Yes, you can take that title literally. While the debate goes on about whether a disaster recovery plan should be centred on back-up to hard disk or tape, there’s a new kid on the storage block (or around the corner for the moment) – DNA. In a paper entitled “Next-Generation Digital Information Storage in DNA”, authors George M.Church, Yuan Gao and Sriram Kosuri describe how to encode any digital information in DNA, a storage medium that in their words is one of the “most dense and stable” ones known. So how does it work? And how soon will you be able to use DNA in your DR?
First a word about the storage capacity of DNA itself: theoretically (and perhaps soon practically?), you can encode the equivalent of 100 billion DVDs onto one gram of Deoxyribonucleic acid. That’s an awful lot for any disaster recovery plan. The way the scientists accomplished the encoding they discuss in their paper was to build DNA artificially and then print portions of it onto a glass chip using an inkjet printer. Because the fragments were each encoded with an “address”, existing methods for reading DNA sequences could be used to read back from the chip and recover all the data encoded.
How soon can you have it for your disaster recovery plan?

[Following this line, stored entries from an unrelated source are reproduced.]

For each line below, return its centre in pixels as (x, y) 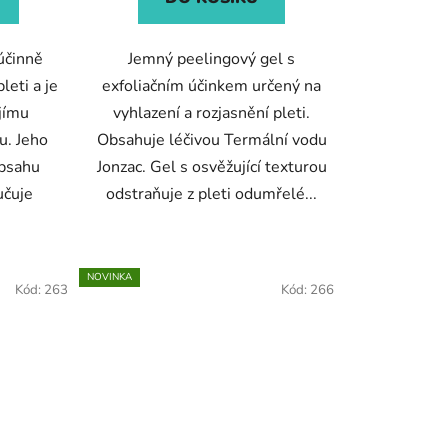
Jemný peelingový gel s (212, 59)
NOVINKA (109, 277)
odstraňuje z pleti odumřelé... (212, 194)
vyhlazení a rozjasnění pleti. (212, 113)
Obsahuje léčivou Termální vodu (211, 140)
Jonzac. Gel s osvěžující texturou (211, 167)
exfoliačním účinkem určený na (212, 86)
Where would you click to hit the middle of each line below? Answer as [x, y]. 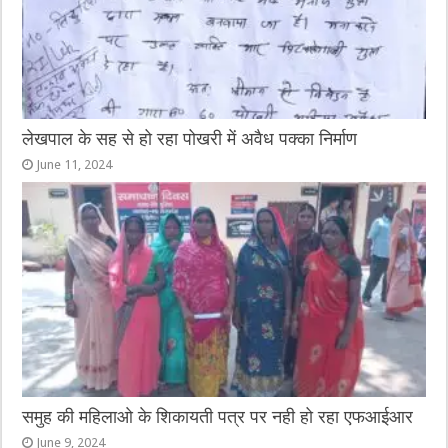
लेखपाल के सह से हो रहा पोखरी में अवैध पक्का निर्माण [190, 139]
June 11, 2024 [74, 165]
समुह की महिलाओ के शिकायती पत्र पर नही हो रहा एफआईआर [218, 417]
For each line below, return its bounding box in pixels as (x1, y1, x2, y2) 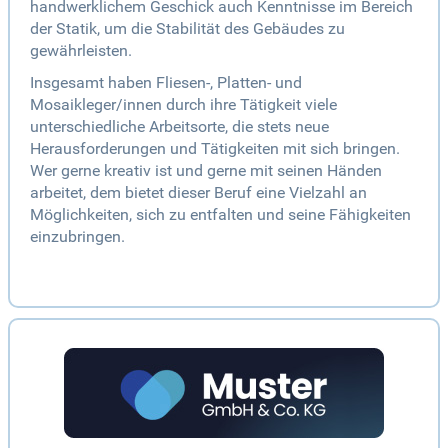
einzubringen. (30, 227, 125, 247)
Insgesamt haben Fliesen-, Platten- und (30, 73, 302, 93)
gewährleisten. (30, 41, 132, 61)
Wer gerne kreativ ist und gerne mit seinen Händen (30, 161, 382, 181)
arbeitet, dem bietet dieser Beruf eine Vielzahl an (30, 183, 367, 203)
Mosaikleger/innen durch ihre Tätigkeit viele (30, 95, 337, 115)
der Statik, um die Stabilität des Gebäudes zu (30, 19, 345, 39)
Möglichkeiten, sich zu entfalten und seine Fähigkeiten (30, 205, 411, 225)
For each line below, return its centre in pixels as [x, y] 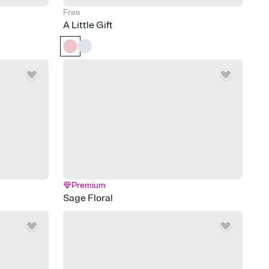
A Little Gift [88, 25]
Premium [89, 185]
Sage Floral [88, 198]
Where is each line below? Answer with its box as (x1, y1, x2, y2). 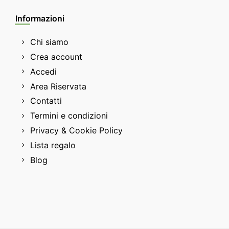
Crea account (30, 52, 82, 62)
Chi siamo (30, 37, 68, 48)
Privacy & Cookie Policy (30, 125, 123, 135)
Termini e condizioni (30, 110, 108, 121)
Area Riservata (30, 81, 86, 91)
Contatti (30, 96, 62, 106)
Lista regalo (30, 140, 76, 150)
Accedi (30, 66, 57, 77)
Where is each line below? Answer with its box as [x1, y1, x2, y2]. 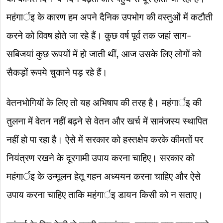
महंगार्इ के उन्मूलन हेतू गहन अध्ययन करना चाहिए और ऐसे [6, 169, 201, 184]
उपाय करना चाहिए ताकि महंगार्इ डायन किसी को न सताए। [6, 187, 204, 203]
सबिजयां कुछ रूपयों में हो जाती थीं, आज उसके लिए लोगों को [6, 46, 202, 62]
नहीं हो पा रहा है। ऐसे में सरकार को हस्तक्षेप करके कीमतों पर [6, 132, 204, 147]
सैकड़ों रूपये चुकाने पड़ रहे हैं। [6, 65, 108, 80]
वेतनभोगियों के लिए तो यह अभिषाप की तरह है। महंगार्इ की [6, 95, 202, 111]
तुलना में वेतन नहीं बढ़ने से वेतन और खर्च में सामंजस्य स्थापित [6, 113, 208, 129]
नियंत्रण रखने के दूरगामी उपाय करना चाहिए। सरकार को [6, 150, 195, 166]
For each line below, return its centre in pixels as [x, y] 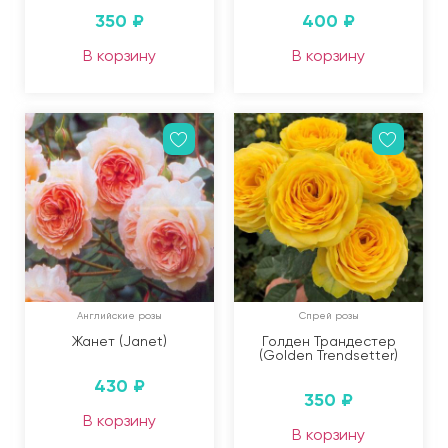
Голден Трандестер [328, 340]
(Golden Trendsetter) [328, 354]
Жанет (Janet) [119, 340]
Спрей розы [328, 315]
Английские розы [119, 315]

You’ll have to be patient. The encoding procedure for just a few megabytes of data took the scientists several days, way too slow for requirements in most disaster recovery plans. However, before you dismiss the idea, there are a few points to remember. Firstly, the process is now being accelerated. Secondly, the scientists used only equipment available off the shelf to do their DNA data storage and retrieval. And thirdly, costs of such equipment are dropping faster than in the electronic world. Who knows, maybe in a few years’ time…?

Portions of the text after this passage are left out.